Salíamos de la Sala, descendiendo la escalera, nuestro hijo, mi mujer y yo. Acabábamos de ver 25 watts.
Fue un breve momento, allá lejos y hace tiempo. El silencio aprobatorio, – porque los/nos conocía – ese que uno comparte cuando se queda barruntando la impresión frente a un evento determinado-, nos acompañaba. Regresamos caminando hacia nuestro domicilio.
Mi hijo adolescente “qué buena” afirmó. Nosotros aprobamos sus dichos. Y compartimos la impresión.
Nos había conmovido cómo con una anécdota simple pero llena de realismo “uruguayo” se podía realizar lo que nos pareció una obra de arte. El grupo de jóvenes eran de los nuestros, en épocas en que la inmediatez no estaba a la orden del día y la calma, la abulia, unía a los jóvenes en sus cotidianidades.
Por otra parte, había un mensaje de paz, de tranquilidad, de bonhomía de nuestra juventud que excedía los ámbitos de la película, casi llamando a mantener dichas costumbres, cosa luego difícil.
Nuestro hijo nos invitó a sentarnos en un boliche de pasada, cosa que hicimos. Repasamos los detalles, las situaciones risibles de la cinta, los gestos, los personajes de un barrio cualquiera, de nuestro barrio.
Permanecimos un largo rato.
Regresamos con la satisfacción de haber participado de un evento plenamente entrañable y resonante en su modestia.

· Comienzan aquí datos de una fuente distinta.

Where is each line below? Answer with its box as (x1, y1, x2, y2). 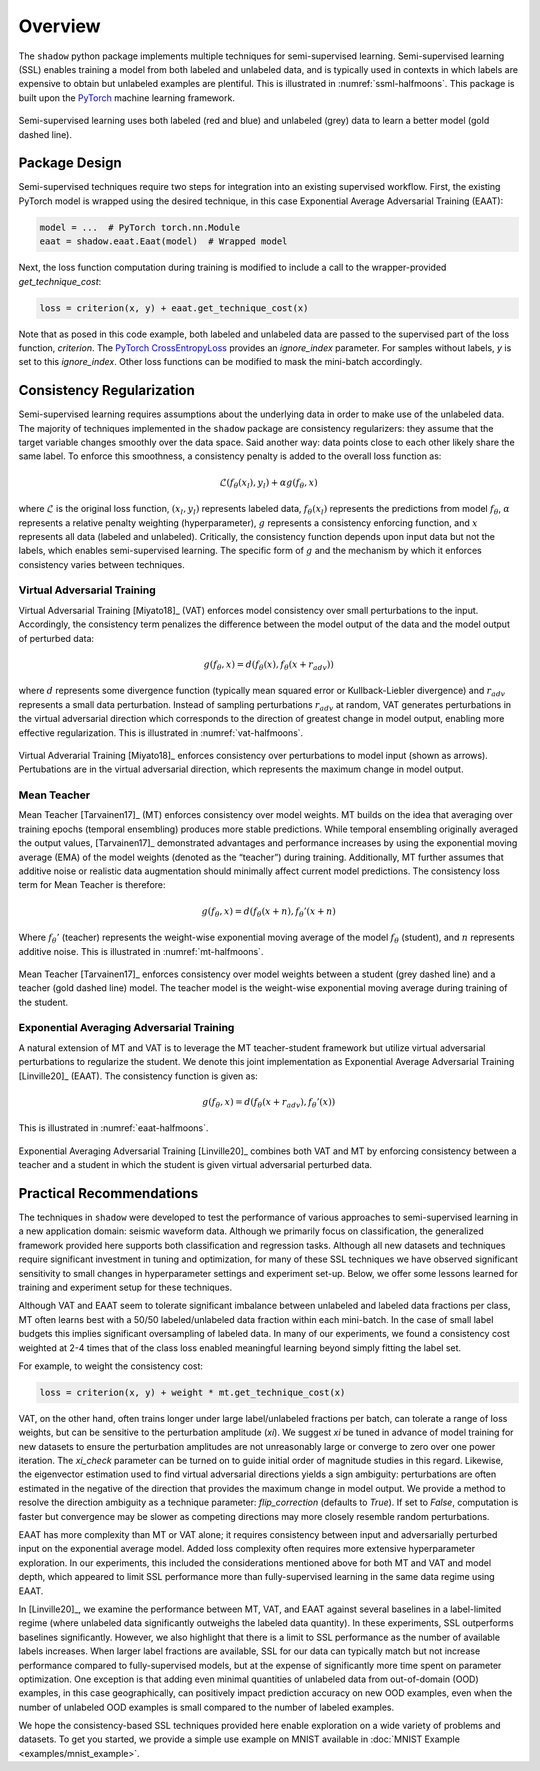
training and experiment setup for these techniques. (18, 1281, 233, 1293)
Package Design (18, 155, 122, 172)
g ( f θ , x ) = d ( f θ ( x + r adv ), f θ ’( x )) (201, 1096, 336, 1110)
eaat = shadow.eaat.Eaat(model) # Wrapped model (39, 236, 288, 247)
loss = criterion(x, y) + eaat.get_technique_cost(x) (39, 302, 309, 314)
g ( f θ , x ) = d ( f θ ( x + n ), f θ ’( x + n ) (201, 905, 337, 919)
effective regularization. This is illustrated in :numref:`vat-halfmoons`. (18, 726, 304, 739)
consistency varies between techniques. (18, 558, 185, 570)

El cine, Cinemateca, nos había permitido conjuntarnos breve e intensamente, y fue en ese momento, no sé bien por qué, que percibí que mi hijo crecía, que no era el niño de ayer.
Ese episodio edificante, breve e intenso, – aunque no lo dije-, quedó para siempre en mi recuerdo, como encuentro, intimidad, intensos e inolvidables hasta ahora. Dos por tres, aún hoy, lo recordamos, todos.
Solo eso.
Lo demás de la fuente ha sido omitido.